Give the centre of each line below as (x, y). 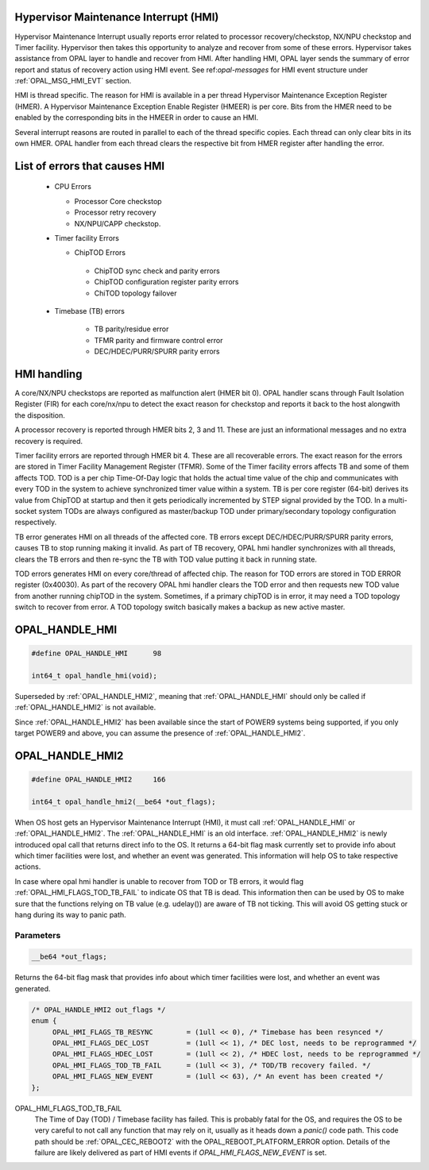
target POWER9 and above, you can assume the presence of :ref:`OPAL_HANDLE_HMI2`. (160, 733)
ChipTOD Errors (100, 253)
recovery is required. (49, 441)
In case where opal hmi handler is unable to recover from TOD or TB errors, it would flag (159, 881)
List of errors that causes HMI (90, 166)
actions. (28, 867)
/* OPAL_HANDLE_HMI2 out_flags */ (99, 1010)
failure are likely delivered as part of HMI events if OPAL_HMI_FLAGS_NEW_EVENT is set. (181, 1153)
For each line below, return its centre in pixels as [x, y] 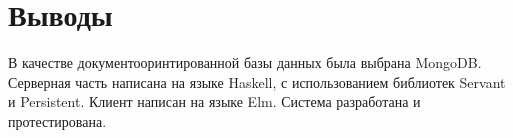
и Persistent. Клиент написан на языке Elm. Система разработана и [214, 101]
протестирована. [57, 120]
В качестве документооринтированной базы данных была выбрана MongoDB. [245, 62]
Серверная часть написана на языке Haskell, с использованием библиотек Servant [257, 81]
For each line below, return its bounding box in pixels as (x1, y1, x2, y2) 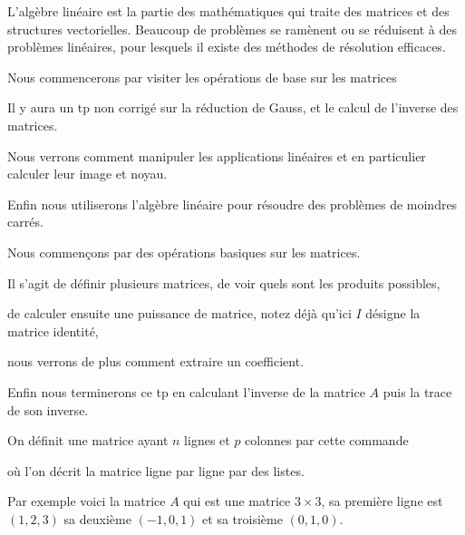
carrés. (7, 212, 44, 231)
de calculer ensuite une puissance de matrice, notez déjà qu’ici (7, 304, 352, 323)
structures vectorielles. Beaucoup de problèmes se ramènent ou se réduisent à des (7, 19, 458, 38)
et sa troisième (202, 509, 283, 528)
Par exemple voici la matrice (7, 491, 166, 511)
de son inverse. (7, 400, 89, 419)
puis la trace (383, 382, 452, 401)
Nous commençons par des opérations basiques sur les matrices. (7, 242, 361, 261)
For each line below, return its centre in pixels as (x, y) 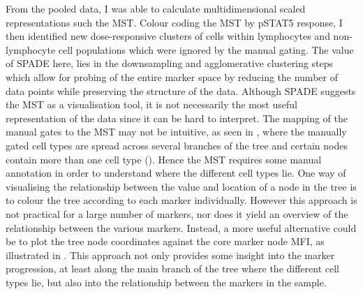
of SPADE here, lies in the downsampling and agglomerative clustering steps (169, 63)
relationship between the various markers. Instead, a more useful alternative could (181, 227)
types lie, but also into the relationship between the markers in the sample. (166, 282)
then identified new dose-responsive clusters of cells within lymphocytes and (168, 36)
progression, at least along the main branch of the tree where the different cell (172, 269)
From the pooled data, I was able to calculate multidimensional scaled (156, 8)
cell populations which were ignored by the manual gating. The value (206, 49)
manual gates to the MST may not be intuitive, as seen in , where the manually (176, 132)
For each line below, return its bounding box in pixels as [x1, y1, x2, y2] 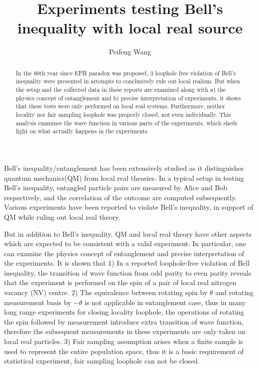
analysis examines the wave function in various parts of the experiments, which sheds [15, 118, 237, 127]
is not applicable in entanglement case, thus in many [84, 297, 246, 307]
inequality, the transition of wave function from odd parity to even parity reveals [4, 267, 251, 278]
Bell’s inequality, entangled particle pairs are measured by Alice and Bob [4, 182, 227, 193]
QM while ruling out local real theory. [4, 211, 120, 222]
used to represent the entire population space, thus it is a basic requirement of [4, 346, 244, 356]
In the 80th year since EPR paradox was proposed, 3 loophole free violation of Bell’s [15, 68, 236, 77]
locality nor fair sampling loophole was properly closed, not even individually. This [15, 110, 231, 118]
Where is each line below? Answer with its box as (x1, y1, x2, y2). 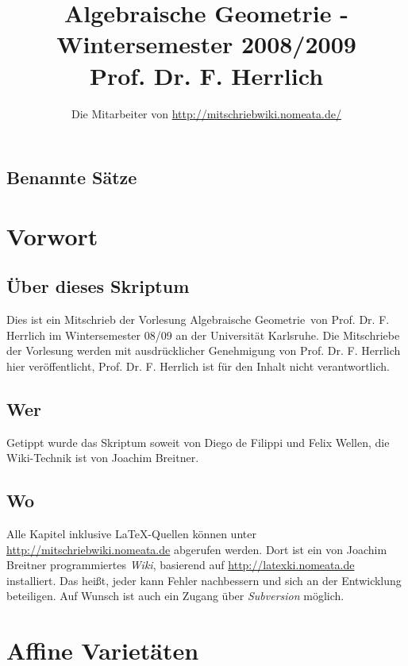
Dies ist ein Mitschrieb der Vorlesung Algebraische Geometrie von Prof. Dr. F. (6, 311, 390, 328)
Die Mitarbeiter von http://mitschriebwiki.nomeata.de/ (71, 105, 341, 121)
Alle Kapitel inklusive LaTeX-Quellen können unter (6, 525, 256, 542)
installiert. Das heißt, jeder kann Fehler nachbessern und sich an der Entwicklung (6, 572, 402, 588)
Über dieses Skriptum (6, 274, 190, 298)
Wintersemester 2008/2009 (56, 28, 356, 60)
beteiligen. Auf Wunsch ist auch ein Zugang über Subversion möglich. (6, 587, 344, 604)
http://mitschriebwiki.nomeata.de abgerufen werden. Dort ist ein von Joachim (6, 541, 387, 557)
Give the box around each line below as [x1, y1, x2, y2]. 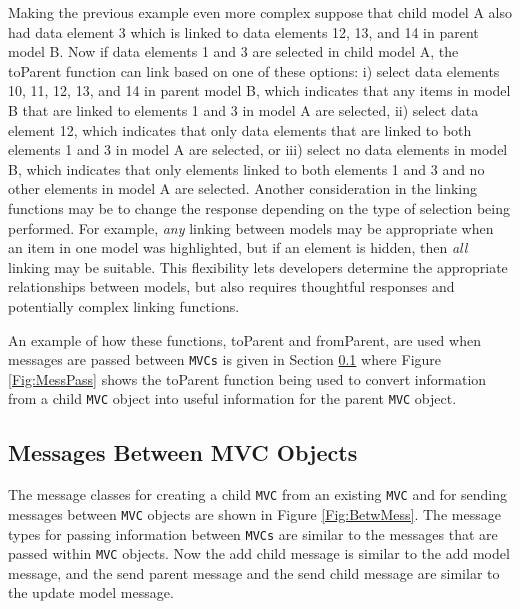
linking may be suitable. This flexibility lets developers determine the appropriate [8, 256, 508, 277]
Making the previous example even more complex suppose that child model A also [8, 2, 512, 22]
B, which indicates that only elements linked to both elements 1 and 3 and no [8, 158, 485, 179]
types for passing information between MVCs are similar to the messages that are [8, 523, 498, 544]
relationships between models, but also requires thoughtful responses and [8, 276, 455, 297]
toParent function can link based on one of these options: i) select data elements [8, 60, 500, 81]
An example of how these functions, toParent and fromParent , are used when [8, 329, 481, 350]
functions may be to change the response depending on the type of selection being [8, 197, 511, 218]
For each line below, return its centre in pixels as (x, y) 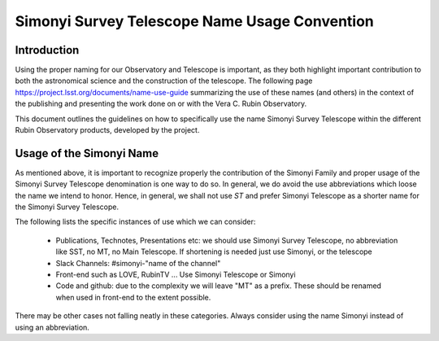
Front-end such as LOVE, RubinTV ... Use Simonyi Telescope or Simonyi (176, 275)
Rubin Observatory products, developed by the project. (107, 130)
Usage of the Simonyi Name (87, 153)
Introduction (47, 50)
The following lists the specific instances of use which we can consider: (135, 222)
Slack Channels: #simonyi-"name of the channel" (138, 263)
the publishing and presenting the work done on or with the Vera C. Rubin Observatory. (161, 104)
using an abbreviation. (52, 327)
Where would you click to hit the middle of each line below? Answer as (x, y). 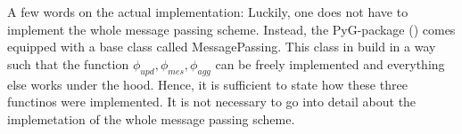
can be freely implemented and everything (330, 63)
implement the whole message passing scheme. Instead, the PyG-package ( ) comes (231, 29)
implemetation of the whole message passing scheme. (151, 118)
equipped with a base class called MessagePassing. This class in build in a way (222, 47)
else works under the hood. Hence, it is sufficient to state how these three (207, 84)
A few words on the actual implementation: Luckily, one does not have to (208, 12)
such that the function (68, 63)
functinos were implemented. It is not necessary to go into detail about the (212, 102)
----------
* **What to work on**: When a line in the listing above holds the word "types", copy it.

* **Problem solution**:
types lie, but also into the relationship between the markers in the sample. (166, 282)
types for passing information between MVCs are similar to the messages that are [8, 523, 498, 544]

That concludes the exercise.